两人累得几乎虚脱,把水桶小心翼翼地放在院中。
看着那不足小半缸、浑浊不堪的泥水,桂花发愁地说:“这咋吃啊……”
“沉淀一下,烧开了能吃。”胡大柱经验老到,“先紧着人吃和喂鸡。洗澡……怕是够呛了。”
但昨晚大风沙,大人孩子都是一身一脸的土,不洗根本没法睡。桂花看着那点宝贵的水,咬了咬牙:“洗!必须洗!不然娃受不了。”
她先用瓢把上面稍微清一点的水舀到一个瓦罐里沉淀,准备做饭和饮用。
剩下的浑水,她也舍不得浪费,用纱布简单过滤了一下,倒进大锅里烧热。
晚上,窑洞里点起了油灯。
桂花先给铁蛋洗。
小娃娃坐在破木盆里,热水一浇,舒服得咯咯直笑。
洗下来的水都是浑浊的黄土色。
给铁蛋洗完,桂花又用这盆水给招娣擦洗了一遍。
水已经更浑了。
接着,她让公公洗。
胡大柱死活不肯:“我个大老爷们,用毛巾擦把脸就行,这水留着你们娘仨明天再用!”
“爹!您也一身土,不洗咋睡觉?这水用完还能浇菜畦呢!”桂花不由分说,把热水兑好,“快洗吧,不然水凉了。”
胡大柱拗不过,只好脱咣了衣服,就着那盆已经发浑的水,快速地擦洗了一下身子。
水虽然浑浊,但热乎乎地流过皮肤,还是带走了一天的疲惫和沙尘,带来一丝难得的清爽。
李桂花则用新烧开的水在窑洞里也脱咣洗了一遍。
当时,公公也在场。
只是胡大柱把身子转了过去,没有去看。
洗完的水,她也没倒,仔细地浇在了院角那几棵奄奄一息的南瓜苗根部。
这一晚,虽然每个人用的都是别人洗过的、浑浊的水,但身体清爽了,躺在炕上,感觉呼吸都顺畅了许多。

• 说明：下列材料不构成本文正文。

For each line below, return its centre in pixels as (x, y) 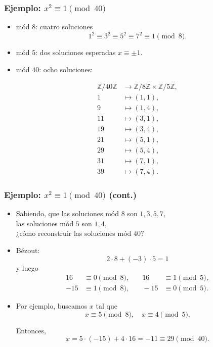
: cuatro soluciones (64, 27)
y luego (27, 267)
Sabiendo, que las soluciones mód (68, 213)
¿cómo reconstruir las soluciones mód (74, 233)
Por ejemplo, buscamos (52, 306)
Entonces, (31, 330)
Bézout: (28, 250)
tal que (106, 306)
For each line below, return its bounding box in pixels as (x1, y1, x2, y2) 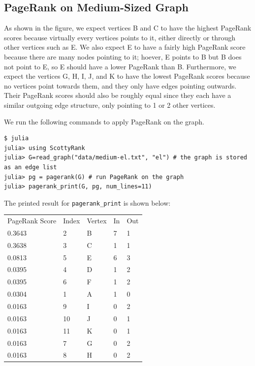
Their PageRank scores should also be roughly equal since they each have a (4, 90, 231, 100)
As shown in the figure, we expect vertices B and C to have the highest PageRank (4, 23, 252, 33)
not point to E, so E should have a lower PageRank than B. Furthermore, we (4, 61, 236, 71)
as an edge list (4, 163, 57, 171)
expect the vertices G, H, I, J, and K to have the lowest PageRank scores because (4, 71, 250, 81)
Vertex (87, 215, 107, 226)
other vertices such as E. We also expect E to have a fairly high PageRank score (4, 42, 246, 52)
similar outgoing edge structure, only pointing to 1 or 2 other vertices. (4, 99, 216, 110)
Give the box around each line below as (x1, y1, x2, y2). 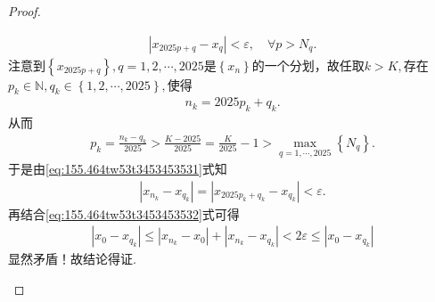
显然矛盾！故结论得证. (8, 249, 136, 268)
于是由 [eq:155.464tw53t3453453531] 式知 (8, 159, 227, 178)
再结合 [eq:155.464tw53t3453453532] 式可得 (8, 204, 240, 223)
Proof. (8, 2, 41, 20)
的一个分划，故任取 (251, 55, 365, 74)
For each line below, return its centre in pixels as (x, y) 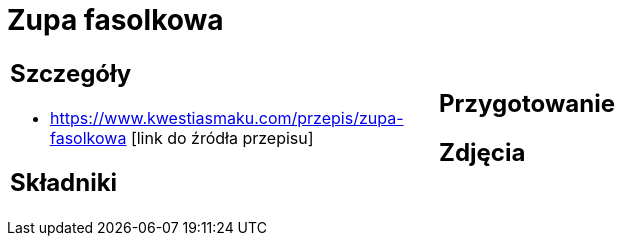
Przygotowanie (527, 103)
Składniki (64, 182)
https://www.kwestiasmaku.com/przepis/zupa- (227, 117)
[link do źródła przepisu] (222, 137)
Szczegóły (71, 73)
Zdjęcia (482, 152)
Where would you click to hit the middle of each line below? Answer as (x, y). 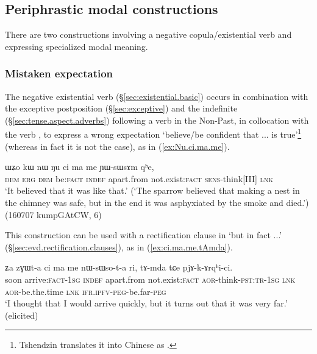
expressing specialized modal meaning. (77, 46)
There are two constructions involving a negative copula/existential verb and (148, 34)
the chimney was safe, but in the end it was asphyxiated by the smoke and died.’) (157, 203)
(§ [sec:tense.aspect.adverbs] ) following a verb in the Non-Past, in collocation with (157, 120)
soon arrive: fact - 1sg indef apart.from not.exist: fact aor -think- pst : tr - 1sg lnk (150, 279)
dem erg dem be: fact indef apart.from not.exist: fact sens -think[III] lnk (139, 178)
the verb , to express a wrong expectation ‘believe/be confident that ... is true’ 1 (153, 133)
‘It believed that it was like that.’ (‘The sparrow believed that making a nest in (152, 190)
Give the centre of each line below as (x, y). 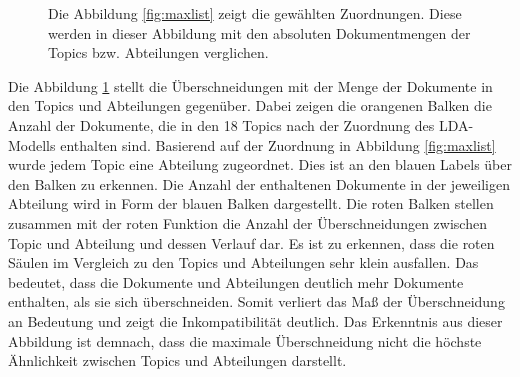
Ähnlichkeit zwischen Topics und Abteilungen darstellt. (177, 360)
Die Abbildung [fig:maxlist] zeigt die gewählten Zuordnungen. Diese (255, 13)
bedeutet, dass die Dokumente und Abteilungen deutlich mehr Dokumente (236, 281)
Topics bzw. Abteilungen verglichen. (158, 52)
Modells (32, 144)
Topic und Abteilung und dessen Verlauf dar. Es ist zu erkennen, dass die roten (251, 242)
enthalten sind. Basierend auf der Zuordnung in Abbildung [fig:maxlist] (278, 144)
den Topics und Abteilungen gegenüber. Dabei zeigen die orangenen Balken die (250, 105)
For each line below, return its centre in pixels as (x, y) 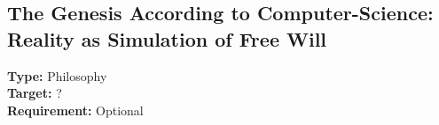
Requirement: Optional (75, 110)
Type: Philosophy (57, 75)
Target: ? (35, 93)
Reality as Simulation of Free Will (167, 38)
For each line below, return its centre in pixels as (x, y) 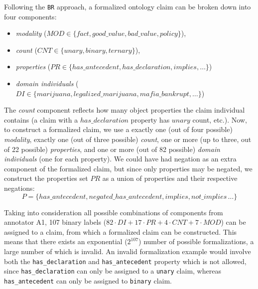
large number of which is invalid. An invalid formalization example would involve (128, 251)
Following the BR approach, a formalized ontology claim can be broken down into (128, 6)
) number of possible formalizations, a (196, 241)
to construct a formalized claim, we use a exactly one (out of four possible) (118, 129)
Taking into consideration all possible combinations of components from (114, 212)
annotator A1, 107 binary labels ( (55, 222)
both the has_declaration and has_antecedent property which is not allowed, (125, 261)
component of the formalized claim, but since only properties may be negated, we (128, 168)
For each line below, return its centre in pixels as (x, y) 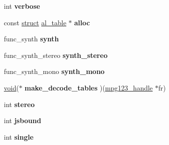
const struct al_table (35, 22)
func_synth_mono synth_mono (54, 71)
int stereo (19, 104)
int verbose (22, 6)
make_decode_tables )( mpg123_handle (89, 87)
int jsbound (23, 120)
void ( (12, 87)
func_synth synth (31, 39)
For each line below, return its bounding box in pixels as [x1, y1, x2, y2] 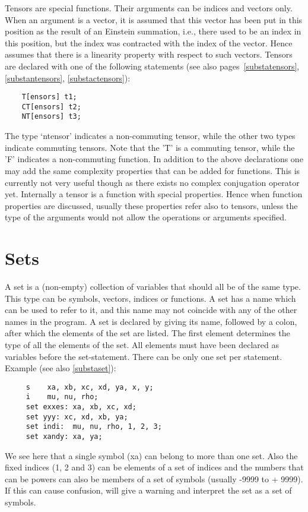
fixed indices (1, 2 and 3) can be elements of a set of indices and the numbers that [5, 461, 304, 473]
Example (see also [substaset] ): [5, 362, 116, 374]
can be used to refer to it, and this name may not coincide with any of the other [5, 304, 297, 316]
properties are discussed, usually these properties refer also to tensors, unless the [5, 199, 298, 211]
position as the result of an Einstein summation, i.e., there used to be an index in [5, 25, 301, 37]
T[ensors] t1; [21, 93, 77, 102]
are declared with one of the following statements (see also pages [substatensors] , [5, 59, 300, 72]
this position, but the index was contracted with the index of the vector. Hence [5, 36, 293, 49]
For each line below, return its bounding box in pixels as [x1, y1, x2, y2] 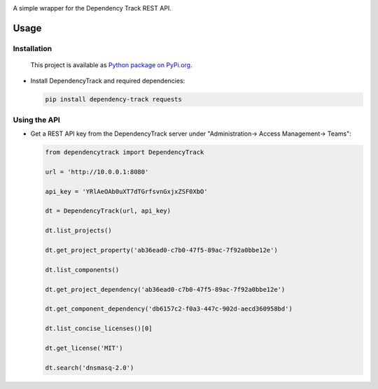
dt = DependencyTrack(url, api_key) [45, 207, 171, 215]
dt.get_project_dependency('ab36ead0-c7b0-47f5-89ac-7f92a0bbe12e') [45, 285, 286, 293]
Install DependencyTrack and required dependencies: [30, 77, 185, 85]
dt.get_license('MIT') [45, 344, 123, 352]
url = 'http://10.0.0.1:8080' [45, 168, 149, 176]
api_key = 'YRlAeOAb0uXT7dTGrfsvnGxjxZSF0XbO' [45, 188, 208, 195]
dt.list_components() [45, 266, 120, 274]
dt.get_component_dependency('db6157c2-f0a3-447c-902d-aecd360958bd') [45, 305, 293, 313]
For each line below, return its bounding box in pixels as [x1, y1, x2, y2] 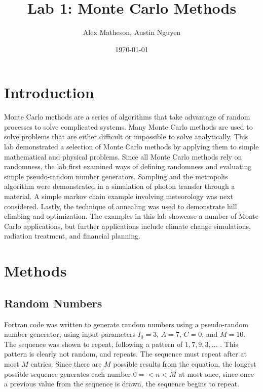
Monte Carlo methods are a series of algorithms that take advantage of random [4, 111, 250, 122]
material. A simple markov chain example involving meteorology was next [4, 191, 234, 201]
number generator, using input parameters [4, 329, 135, 339]
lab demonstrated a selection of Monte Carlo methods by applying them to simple [4, 141, 259, 152]
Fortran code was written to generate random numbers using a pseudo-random [4, 319, 248, 329]
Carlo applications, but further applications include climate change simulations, [4, 220, 251, 231]
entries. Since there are [30, 358, 102, 369]
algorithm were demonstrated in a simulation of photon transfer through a [4, 181, 235, 191]

油灯下,桂花看着那几乎见了底的水缸,发愁地说:“爹,这水……顶多够明天吃用的。后天咋办?”
胡大柱望着窗外漆黑的夜空,沉默良久,重重地磕了磕烟袋锅:“等不了了。明天,我就去镇上!买塑料布!这水窖,必须尽快弄好!哪怕只能存一场雨的水,也是救命的!”
对水的极度渴望,像鞭子一样抽打着他们。
夜深了。
李桂花和两个娃躺在炕上一起,公公也躺在旁边,入睡了。